When Carol and Josh Wallace purchased their life insurance policies 20 years ago, they thought they did things the right way. They assessed their insurance needs, taking into account their home mortgage, the projected college education costs of their children, and their living expenses. Well, that was then…and this is now.

Recently, as they contemplated retirement, the Wallaces reevaluated their insurance needs and were surprised to discover their insurance coverage is inadequate. How could this be? The answer is really quite simple—inflation.

Because inflation affects purchasing power, it may also affect life insurance needs. For couples like the Simpsons, inflation means that life insurance coverage, adequate years ago, may now be insufficient. With this in mind, consider three of the more common uses for life insurance proceeds that may be affected by inflation:

Paying Off Your Mortgage. Until recently, it seemed that many people who bought houses lived in them for their entire lives. Today, Americans are increasingly mobile. Greater employment opportunities, along with dual incomes, have changed the dynamics of family finances. In many cases, a family or retired couple can now afford to pay a mortgage on a lot more “house” than at anytime in the past. Does this trend minimize the reality of inflation and the rising costs of homeownership? Not at all. The fact is, escalating real estate prices have translated into larger mortgage loans. Therefore, if you have recently upgraded your home, you may need to consider increasing your life insurance to help cover your new mortgage.

Funding Future College Expenses. With many individuals retiring at younger ages, it is increasingly common to be nearing or in retirement while you still have children waiting to attend college. If so, you are probably concerned about the rising costs of higher education. The average cost of attending college has risen by 40-50% since 2000-2001, far outpacing inflation (The College Board, 2006). To combat rising college costs, factor inflation into your college savings plan. Make sure you have a contingency plan in the form of adequate life insurance to help provide protection in the event of an untimely death. Review your plan periodically and consider increasing your coverage to reflect the anticipated future cost of higher education.

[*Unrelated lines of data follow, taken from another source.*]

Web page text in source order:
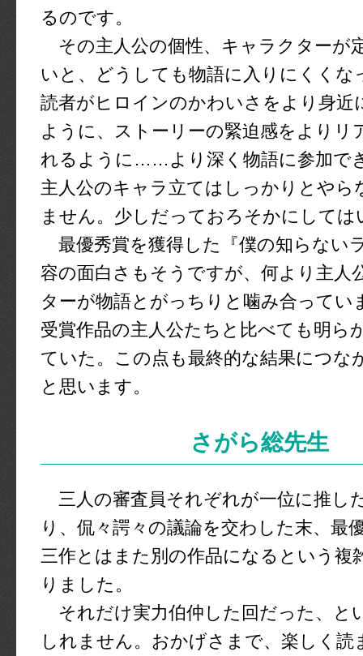
るのです。
その主人公の個性、キャラクターが
いと、どうしても物語に入りにくくな
読者がヒロインのかわいさをより身近
ように、ストーリーの緊迫感をよりリ
れるように……より深く物語に参加で
主人公のキャラ立てはしっかりとやら
ません。少しだっておろそかにしては
最優秀賞を獲得した『僕の知らない
容の面白さもそうですが、何より主人
ターが物語とがっちりと噛み合ってい
受賞作品の主人公たちと比べても明ら
ていた。この点も最終的な結果につな
と思います。
さがら総先生
三人の審査員それぞれが一位に推し
り、侃々諤々の議論を交わした末、最
三作とはまた別の作品になるという複
りました。
それだけ実力伯仲した回だった、と
しれません。おかげさまで、楽しく読

Maintaining Your Standard of Living. Over time, the costs associated with the normal expenses of everyday life, as well as the special pleasures most people look forward to in retirement—traveling, visiting children and grandchildren, engaging in favorite hobbies and leisure time activities—are affected by inflation. As a result, the lifestyle you hope to enjoy in retirement could be affected, too. By basing your life insurance coverage on yesterday’s income and cost of goods and services, you are potentially shortchanging your future standard of living and that of your spouse. By including inflation in your life insurance plan, you can help maintain your current lifestyle throughout your retirement years.

Future Projections

Determining current life insurance needs is one thing, but figuring out how much coverage you’ll need in the future requires you to pay careful attention to inflation and how it can affect your lifestyle. Regular reviews of your insurance coverage can make a great deal of sense. Plan to set aside time at least once each year to help ensure that your life insurance program is keeping up with inflation. Your qualified insurance professional can help you determine the solutions that most appropriately fit your family’s needs.